I ran mine a little lower, around 26psi, it helped to grip the road a bit better. I found at 32ish psi that it was very easy to spin the wheels up.


----------



## rasonline (Mar 24, 2005)

i'm not sure about the imperial scale.. i have mine at around 2.2bar to 2.5bar depending on conditions. never go above 2.5bar as the ride becomes too bumpy and loss of traction  (but i do have aftermarket suspension which is ROCK hard)


----------



## bigkev (Mar 2, 2008)

32 psi is a good starting point but its best to try different pressures out and find out what suits you best

:thumbsup:


----------



## NISMO-GTR (Jan 28, 2006)

i run mine at 30psi, seems to work just fine


----------



## ru' (Feb 18, 2007)

34 front, 32 rear on mine (r33)


----------



## bazza1 (Aug 18, 2007)

Thanks for the advice Everyone ! 

Baz


----------



## ru' (Feb 18, 2007)

lol, bet you're none the wiser now though!


----------



## bazza1 (Aug 18, 2007)

I've got bit more of an idea.

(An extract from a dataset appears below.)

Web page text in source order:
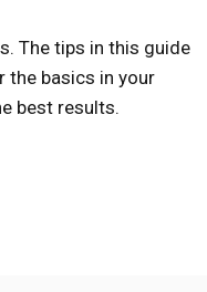
The tips in this guide
the basics in your
best results.

I'll start at 26 psi & see how it goes from there. :thumbsup:


----------



## rasonline (Mar 24, 2005)

bazza1 said:


> I've got bit more of an idea. I'll start at 26 psi & see how it goes from there. :thumbsup:


what's that in kPa?


----------



## SirRolf (Oct 23, 2009)

more infos:
http://www.gtr.co.uk/forum/115904-basic-guide-tyre-pressures-3.html#post1202877

i run 33psi on mine - front and rear


----------